Секс был похож на ожесточённую борьбу, где я постоянно проигрывала и, где именно сегодня я поняла то, насколько была физически и морально уязвима перед этим мужчиной, которому было всё равно, что я чувствую, и всё равно, хочу ли я его. Этот мужчина, одержимый желанием, был мне отвратителен, я боялась и в какое-то мгновение отчётливо увидела в его расширенных от возбуждения зрачках, что он наслаждается, причиняя мне физическую боль. Словно ему было мало той душевной боли, в которую он макал меня периодически как котёнка в ведро с водой, не давая захлебнуться окончательно, наслаждаясь своим могуществом и властью. В ту ночь я увидела на что был способен человек, которого я любила, которому я всецело доверяла. Разочарование, как застоявшаяся желчь, отдавало горьким привкусом во рту. Иногда я всё-таки открывала глаза в надежде увидеть проблеск теплоты и нежности, но снова и снова встречала взгляд полный животного желания и какой-то первобытной ярости. Ничего больше…

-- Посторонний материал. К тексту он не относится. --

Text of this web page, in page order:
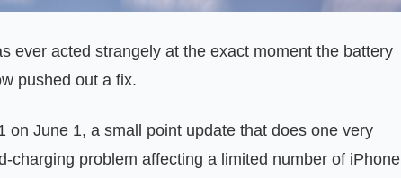
ever acted strangely at the exact moment the battery
pushed out a fix.
on June 1, a small point update that does one very
charging problem affecting a limited number of iPhone
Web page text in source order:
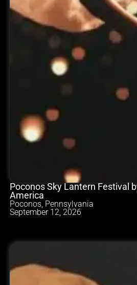
Poconos Sky Lantern Festival
America
Poconos, Pennsylvania
September 12, 2026
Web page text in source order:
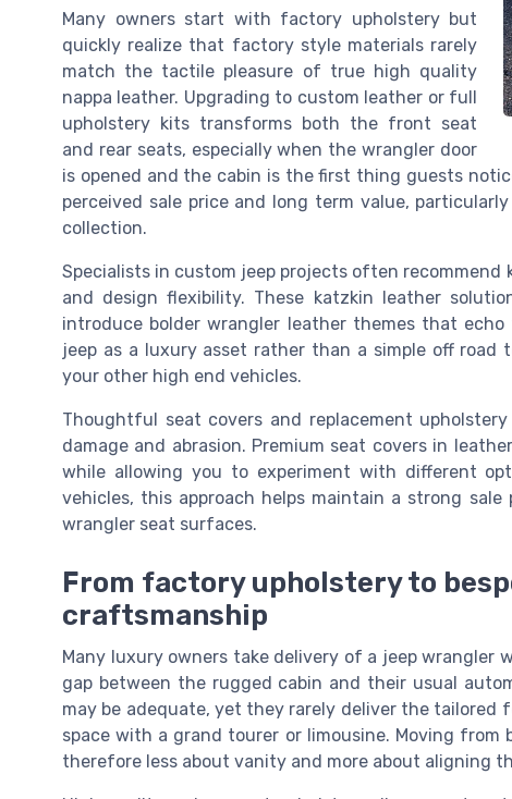
Many owners start with factory upholstery but
quickly realize that factory style materials rarely
match the tactile pleasure of true high quality
nappa leather. Upgrading to custom leather or full
upholstery kits transforms both the front seat
and rear seats, especially when the wrangler door
is opened and the cabin is the first thing guests
perceived sale price and long term value,
collection.
Specialists in custom jeep projects often
and design flexibility. These katzkin leather
introduce bolder wrangler leather themes that
jeep as a luxury asset rather than a simple off
your other high end vehicles.
Thoughtful seat covers and replacement
damage and abrasion. Premium seat covers in
while allowing you to experiment with different
vehicles, this approach helps maintain a strong
wrangler seat surfaces.
From factory upholstery to
craftsmanship
Many luxury owners take delivery of a jeep
gap between the rugged cabin and their usual
may be adequate, yet they rarely deliver the tailored
space with a grand tourer or limousine. Moving
therefore less about vanity and more about aligning

В ту ночь выжила я, но не моя любовь…
А потом… честно говоря, я не думала, что смогу о чём-то писать «потом».
Game over (игра окончена – англ.). Полный декаданс состоялся. Но, как ни странно, открыв глаза поутру, я обнаружила, что жизнь продолжается, билеты на апрель уже были куплены, и потому времени грустить мне оставалось только лишь до весны.
Эпилог
Никогда не причиняйте больше боли, чем хотели бы принять её сами из чужих рук.